If Phase 1 identifies the general area but not the root cause:

Insert SIRIUS_LOG_TRACE("[SIRIUS_DIAG] ...") statements to capture:
- Variable values at the error site (function arguments, object state)
- Conditional branch outcomes leading to the error (which if path was taken?)
- Data characteristics: row counts, column types, null counts, string lengths
- Memory state: allocation sizes, reservation amounts, available GPU memory
Rebuild and re-run with a new log directory. Compare against Phase 1 logs.
Repeat up to 3 iterations, each time narrowing the scope:
- Iteration 1: Function-level -- which function is the error in?
- Iteration 2: Block-level -- which code block within the function?
- Iteration 3: Line-level -- which exact line and what variable values?

Phase 3: cuda-gdb (ask user before proceeding)

For errors that are hard to reproduce or where the exception obscures the true origin:

Build with debug symbols. Ask the user which preset:
- relwithdebinfo (recommended) -- optimized with debug symbols, faster reproduction
- clang-debug -- unoptimized, best for stepping through code line-by-line
Run with cuda-gdb to catch the exception at throw time (replace <preset> with chosen preset):
```
cuda-gdb --batch \
  -ex "catch throw" \
  -ex run \
  -ex bt \
  -ex quit \
  --args build/<preset>/duckdb
```
This catches C++ exceptions at the throw site, before unwinding obscures the call stack.

For CUDA errors, set a breakpoint on the CUDA error handler:

cuda-gdb --batch \
  -ex "break cudaGetLastError" \
  -ex run \
  -ex bt \
  -ex quit \
  --args build/<preset>/duckdb

Runtime error analysis checklist

Common runtime error causes in Sirius:

Unsupported data type: A column type (e.g., INTERVAL, BLOB, nested types) reached a GPU operator that doesn't handle it. Should trigger fallback but may throw instead.
cuDF operation failure: cuDF throws on invalid input (e.g., mismatched column lengths in join, unsupported aggregation type). Read the cuDF error message carefully -- it usually says exactly what's wrong.
GPU OOM: cudaErrorMemoryAllocation -- the GPU ran out of memory. Check memory reservation logic, consider reducing data batch size or GPU region sizes.
Unexpected fallback: A query falls back to CPU when the user expected GPU execution. Check src/fallback.cpp for the fallback condition. Common triggers: unsupported operator, data too large, unsupported type.
Type mismatch: Sirius type conversion (DuckDB types <-> cuDF types) failed. Check type mapping in src/include/cudf/ and src/include/data/.
Pipeline dependency error: A pipeline tried to read from a Data Repository that hasn't been populated yet (dependency ordering issue in sirius_meta_pipeline).
Row count overflow: cuDF uses int32_t for row indices (~2B row limit). Large tables can overflow. Should trigger fallback.

Shared: Fix Iteration

After identifying the root cause (from any path above):

Suggest a fix with explanation of why it resolves the issue.
Apply and verify (behavior depends on autonomy mode):
- Apply the fix (with git checkpoint)
- Rebuild and re-run the reproduction case
- Verify the error no longer occurs
- If the error persists or a new error appears, repeat the relevant path
- Optionally compare output against DuckDB CPU baseline to ensure correctness
- Continue until: issue resolved, max iterations (default: 5) reached, or user intervenes
Present final summary: all attempted fixes, which worked, which didn't.

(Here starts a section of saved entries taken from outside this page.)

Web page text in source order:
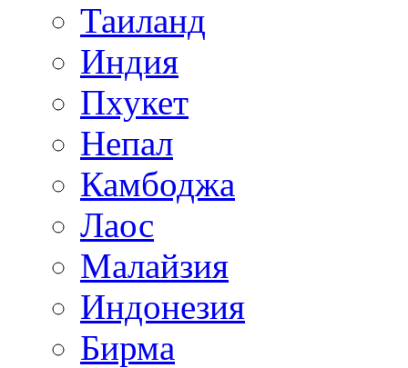
Таиланд
Индия
Пхукет
Непал
Камбоджа
Лаос
Малайзия
Индонезия
Бирма
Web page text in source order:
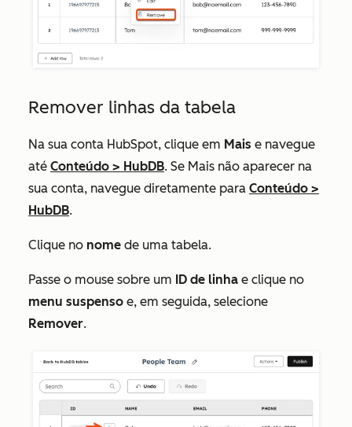
Remover linhas da tabela
Na sua conta HubSpot, clique em Mais e navegue
até Conteúdo > HubDB. Se Mais não aparecer na
sua conta, navegue diretamente para Conteúdo >
HubDB.
Clique no nome de uma tabela.
Passe o mouse sobre um ID de linha e clique no
menu suspenso e, em seguida, selecione
Remover.
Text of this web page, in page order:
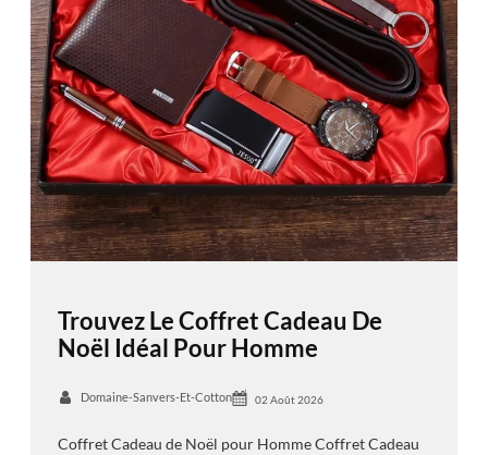
Trouvez Le Coffret Cadeau De
Noël Idéal Pour Homme
Domaine-Sanvers-Et-Cotton 02 Août 2026
Coffret Cadeau de Noël pour Homme Coffret Cadeau

Shared: Log Management Summary

At the end of any path, present which [SIRIUS_DIAG] log statements should be:

Promoted: Useful long-term -- change from [SIRIUS_DIAG] tag to a proper log message at appropriate level (SIRIUS_LOG_DEBUG, SIRIUS_LOG_INFO, etc.)
Removed: Only useful for this investigation -- delete entirely

Why Immediate Flush Matters

By default, spdlog flushes every 3 seconds (see SIRIUS_LOG_FLUSH_SEC in src/include/log/logging.hpp). When a segfault or hang occurs, buffered entries are lost. Setting SIRIUS_LOG_LEVEL=trace explicitly triggers spdlog::flush_on(trace), which flushes after every log entry -- ensuring the last log before the crash is always visible.

Known Segfault Patterns

See common-segfaults.md in this directory for a catalog of known segfault patterns and their fixes.

Scope

Only analyze code in namespace sirius plus exceptions listed in shared build-and-query.md. Ignore legacy namespace duckdb code.